The City of Champaign Township has placed a few advisory referenda on the ballot for next week:
Voters in the townships that include most of Champaign and all of Urbana will get an opportunity to weigh on some national issues in the Feb. 5 primary.
Additionally, Champaign voters also will be able to vote on whether they agree with the decision last year to cut funding to general assistance recipients in City of Champaign Township, and whether they think the town board should actively pursue "any and all means available to them" to help those residents living in extreme poverty.
The advisory questions, most of which center around the war in Iraq, were placed on the ballot at the annual township board meetings last April.

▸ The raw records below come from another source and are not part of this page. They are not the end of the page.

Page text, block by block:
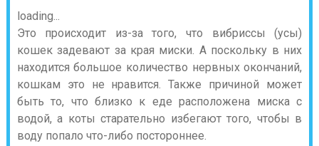
loading...
Это происходит из-за того, что вибриссы (усы)
кошек задевают за края миски. А поскольку в них
находится большое количество нервных окончаний,
кошкам это не нравится. Также причиной может
быть то, что близко к еде расположена миска с
водой, а коты старательно избегают того, чтобы в
воду попало что-либо постороннее.
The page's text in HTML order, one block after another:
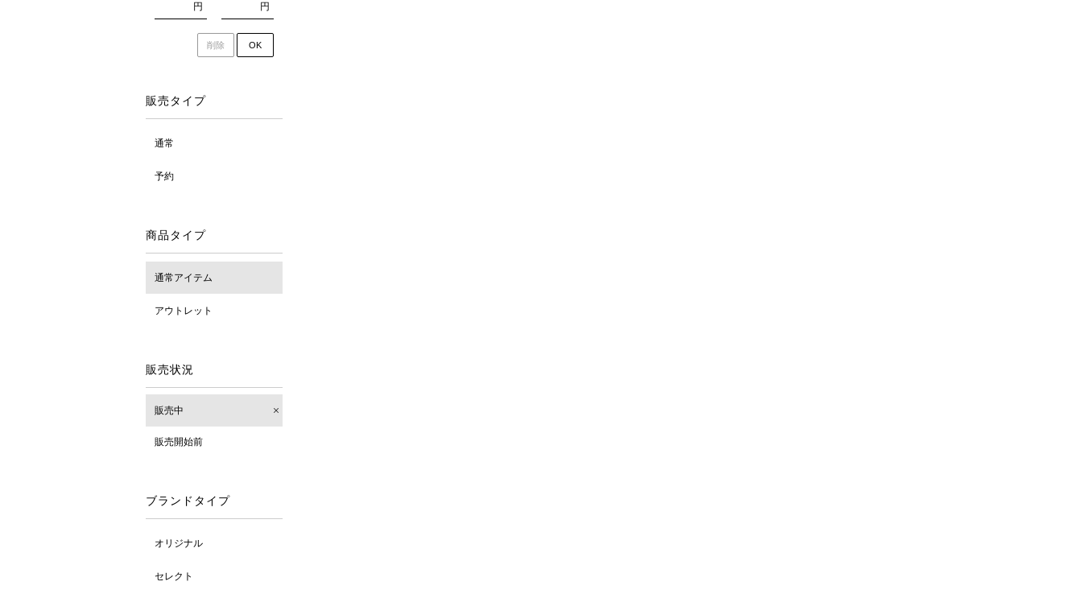
円 円
削除 OK
販売タイプ
通常
予約
商品タイプ
通常アイテム
アウトレット
販売状況
販売中
販売開始前
ブランドタイプ
オリジナル
セレクト
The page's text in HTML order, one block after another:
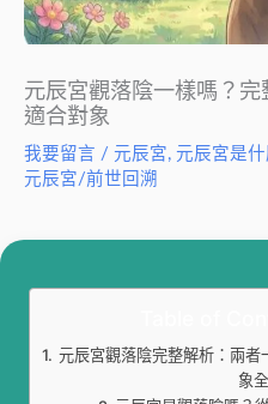
元辰宮觀落陰一樣嗎？完
適合對象
我要留言 / 元辰宮, 元辰宮是什
元辰宮/前世回溯
元辰宮觀落陰完整解析：兩
象
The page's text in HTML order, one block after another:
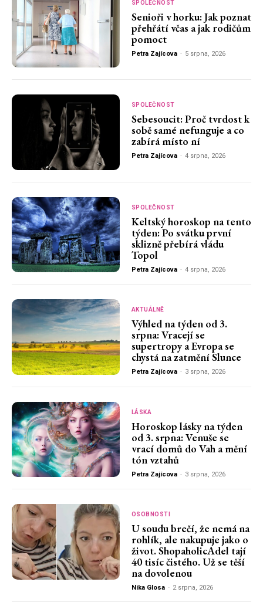
SPOLEČNOST
Senioři v horku: Jak poznat
přehřátí včas a jak rodičům
pomoct
Petra Zajícova - 5 srpna, 2026
SPOLEČNOST
Sebesoucit: Proč tvrdost k
sobě samé nefunguje a co
zabírá místo ní
Petra Zajícova - 4 srpna, 2026
SPOLEČNOST
Keltský horoskop na tento
týden: Po svátku první
sklizně přebírá vládu
Topol
Petra Zajícova - 4 srpna, 2026
AKTUÁLNĚ
Výhled na týden od 3.
srpna: Vracejí se
supertropy a Evropa se
chystá na zatmění Slunce
Petra Zajícova - 3 srpna, 2026
LÁSKA
Horoskop lásky na týden
od 3. srpna: Venuše se
vrací domů do Vah a mění
tón vztahů
Petra Zajícova - 3 srpna, 2026
OSOBNOSTI
U soudu brečí, že nemá na
rohlík, ale nakupuje jako o
život. ShopaholicAdel tají
40 tisíc čistého. Už se těší
na dovolenou
Nika Glosa - 2 srpna, 2026
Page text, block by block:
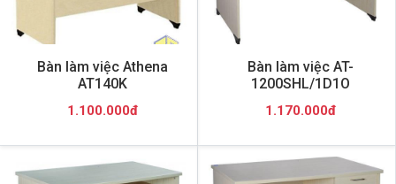
Bàn làm việc Athena
AT140K
1.100.000đ
Bàn làm việc AT-
1200SHL/1D1O
1.170.000đ
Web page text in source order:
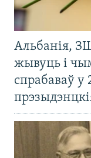
Альбанія,
жывуць і
спрабаваў у
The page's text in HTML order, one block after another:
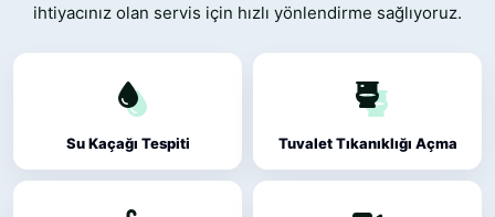
ihtiyacınız olan servis için hızlı yönlendirme sağlıyoruz.
Su Kaçağı Tespiti Tuvalet Tıkanıklığı Açma
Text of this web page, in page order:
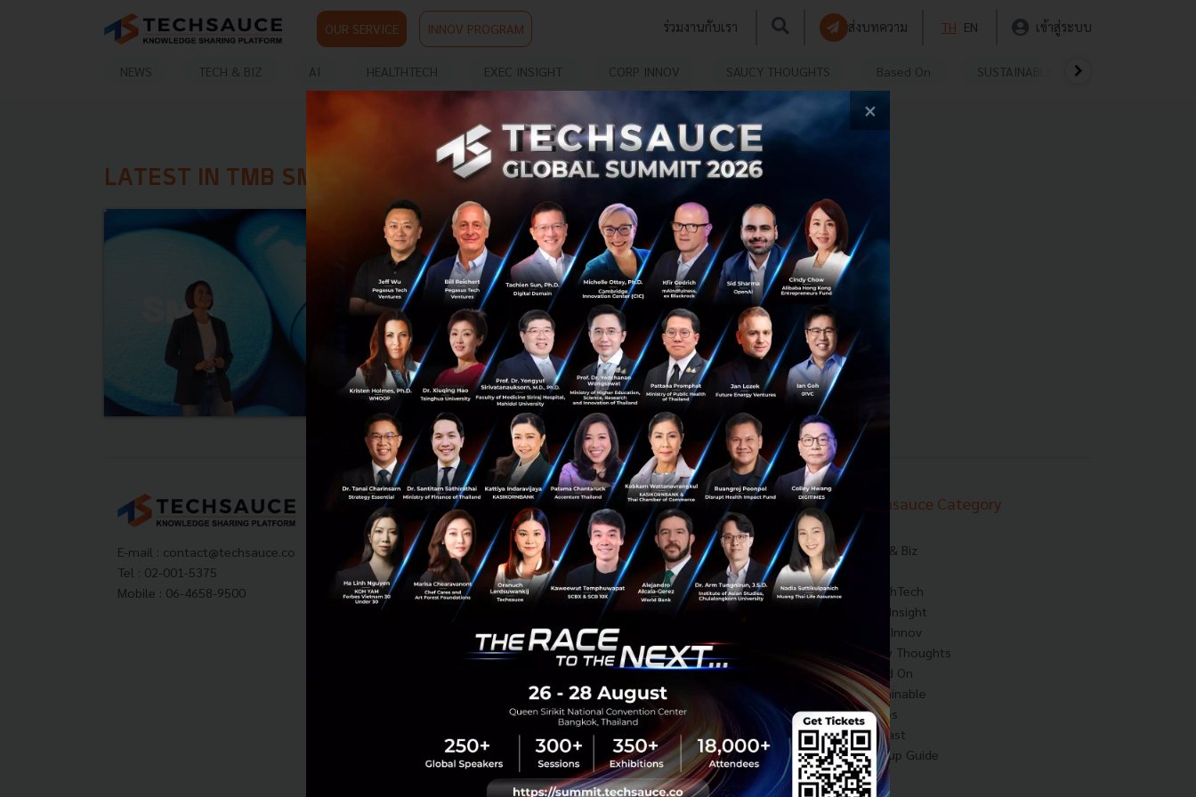
OUR SERVICE INNOV PROGRAM ร่วมงานกับเรา ส่งบทความ TH EN เข้าสู่ระบบ
NEWS TECH & BIZ AI HEALTHTECH EXEC INSIGHT CORP INNOV SAUCY THOUGHTS Based On SUSTAINABLE
LATEST IN TMB SME
TMB SME แถลงวิสัยทัศน์การดำเนินธุรกิจในปี
2019 เผย 3 ดิจิทัลโซลูชันสุดล้ำ เพื่อ SME ไทยเติบโต
TMB SME เผยทิศทางการดำเนินธุรกิจในปี 2019 เน้นตอบ
โจทย์ รู้จริงแก้ปัญหาหลักของ SME ไทย ทั้งปัญหาเรื่องการ
จัดการธุรกรรมการเงิน การบริหารจัดการพนักงาน และการเข้า
ถึงแหล่งเงินทุน เพื่อค...
มีนาคม 25, 2019| ByTechsauce Team
70
PR News SME TMB SME
E-mail : contact@techsauce.co
Tel : 02-001-5375
Mobile : 06-4658-9500
Techsauce Media
About Techsauce
Techsauce Services
Privacy Policy
ส่งบทความ
Techsauce Global Summit
Trending Tags
Corporate Innovation
Digital Transformation
E-Commerce
Startup
Technology
Techsauce Category
News
Tech & Biz
HealthTech
Exec Insight
Corp Innov
Saucy Thoughts
Based On
Sustainable
Videos
Podcast
Startup Guide
×
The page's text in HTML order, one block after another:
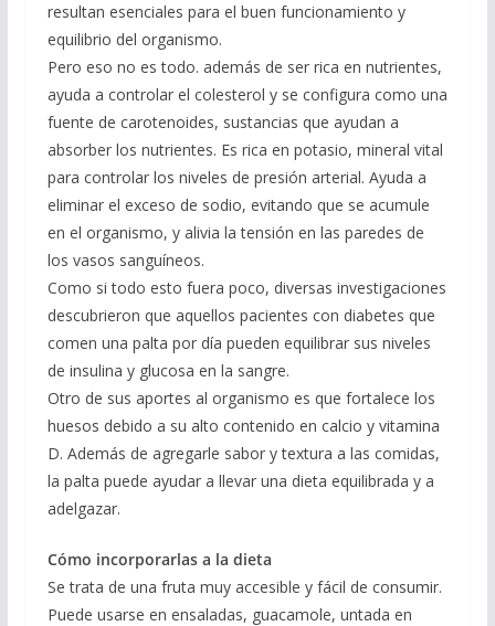
resultan esenciales para el buen funcionamiento y
equilibrio del organismo.
Pero eso no es todo. además de ser rica en nutrientes,
ayuda a controlar el colesterol y se configura como una
fuente de carotenoides, sustancias que ayudan a
absorber los nutrientes. Es rica en potasio, mineral vital
para controlar los niveles de presión arterial. Ayuda a
eliminar el exceso de sodio, evitando que se acumule
en el organismo, y alivia la tensión en las paredes de
los vasos sanguíneos.
Como si todo esto fuera poco, diversas investigaciones
descubrieron que aquellos pacientes con diabetes que
comen una palta por día pueden equilibrar sus niveles
de insulina y glucosa en la sangre.
Otro de sus aportes al organismo es que fortalece los
huesos debido a su alto contenido en calcio y vitamina
D. Además de agregarle sabor y textura a las comidas,
la palta puede ayudar a llevar una dieta equilibrada y a
adelgazar.
Cómo incorporarlas a la dieta
Se trata de una fruta muy accesible y fácil de consumir.
Puede usarse en ensaladas, guacamole, untada en
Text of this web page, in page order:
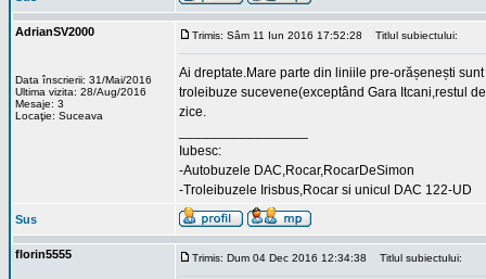
AdrianSV2000
Data înscrierii: 31/Mai/2016
Ultima vizita: 28/Aug/2016
Mesaje: 3
Locaţie: Suceava
Trimis: Sâm 11 Iun 2016 17:52:28 Titlul subiectului:
Ai dreptate.Mare parte din liniile pre-orășenești
troleibuze sucevene(exceptând Gara Itcani,restul
zice.
Iubesc:
-Autobuzele DAC,Rocar,RocarDeSimon
-Troleibuzele Irisbus,Rocar si unicul DAC 122-UD
Sus
florin5555 Trimis: Dum 04 Dec 2016 12:34:38 Titlul subiectului:
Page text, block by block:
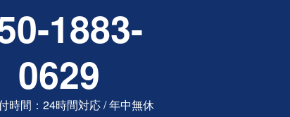
1883-
0629
時間：24時間対応/年中無休
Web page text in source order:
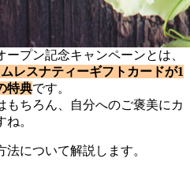
プン記念キャンペーンとは、
レスナティーギフトカードが1
特典です。
もちろん、自分へのご褒美にカ
。
について解説します。
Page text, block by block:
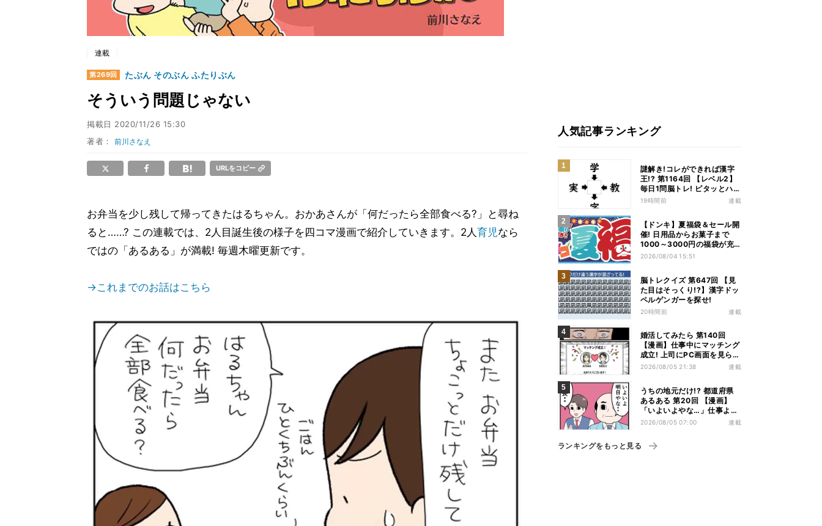
連載
第269回 たぶん そのぶん ふたりぶん
そういう問題じゃない
掲載日 2020/11/26 15:30
著者：前川さなえ
URLをコピー
お弁当を少し残して帰ってきたはるちゃん。おかあさんが「何だったら全部食べる?」と尋ね
ると……? この連載では、2人目誕生後の様子を四コマ漫画で紹介していきます。2人育児なら
ではの「あるある」が満載! 毎週木曜更新です。
→これまでのお話はこちら
人気記事ランキング
謎解き!コレができれば漢字
王!? 第1164回 【レベル2】
毎日1問脳トレ! ピタッとハマ
る漢字はどれだ?
19時間前 連載
【ドンキ】夏福袋＆セール開
催! 日用品からお菓子まで
1000～3000円の福袋が充
実、家電やアパレルなど人気
2026/08/04 15:51
脳トレクイズ 第647回 【見
た目はそっくり!?】漢字ドッ
ペルゲンガーを探せ!
20時間前 連載
婚活してみたら 第140回
【漫画】仕事中にマッチング
成立! 上司にPC画面を見られ
た結果…
2026/08/05 21:38 連載
うちの地元だけ!? 都道府県
あるある 第20回 【漫画】
「いよいよやな…」仕事より
優先は当然!? 兵庫県民の“祭
2026/08/05 07:00 連載
ランキングをもっと見る
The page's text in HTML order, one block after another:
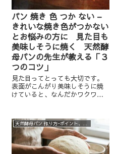
パン 焼き 色 つか ない –
きれいな焼き色がつかない
とお悩みの方に 見た目も
美味しそうに焼く 天然酵
母パンの先生が教える「３
つのコツ」
見た目ってとっても大切です。
表面がこんがり美味しそうに焼
けていると、なんだかワクワク
し、ついつい目が離せなくな
る・・・ どんなに美味しくても
見た目がイマイチだと魅力にか
けますよ...
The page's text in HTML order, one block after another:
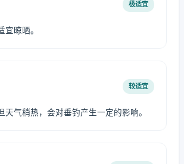
极适宜
宜晾晒。
较适宜
天气稍热，会对垂钓产生一定的影响。
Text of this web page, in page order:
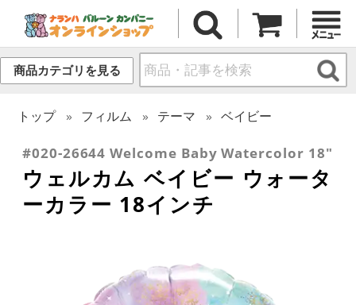
商品カテゴリを見る
トップ フィルム テーマ ベイビー
#020-26644 Welcome Baby Watercolor 18"
ウェルカム ベイビー ウォータ
ーカラー 18インチ
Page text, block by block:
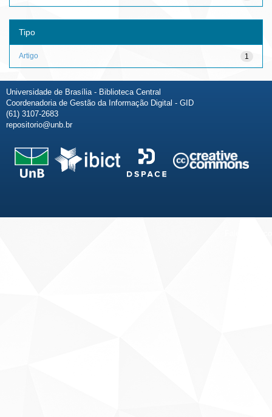
Tipo
1
Artigo
Universidade de Brasília - Biblioteca Central
Coordenadoria de Gestão da Informação Digital - GID
(61) 3107-2683
repositorio@unb.br

At those meetings, members of the Anti-War Anti-Racism Effort, a local activist group, and its supporters jammed the annual town board meetings and voted the questions on the ballot.
Pass or fail, these are non-binding.







Regardless of whether these are non-binding, I don't want the City of Champaign Township associated with nutty stuff like this. We don't want to be Berkley, telling the Marines that they aren't welcome. The City of Champaign Council clearly told the supervisor that if she wanted more money, she should work on a referendum--what was her answer? Her answer was that the referendum was the City's responsibility and that she would help them with that. Then she went out and solicited, or assisted, AWARE coming up with these kinds of things which aren't useful or helpful.
If the Supervisor needs more money, then I want to see a budget and better figures, and I want some accountability for the spending, neither of which I've ever seen from this supervisor. I don't want to hear her say one more time "That's a good question" without directly answering the issue raised, or looking for the answer on the ceiling.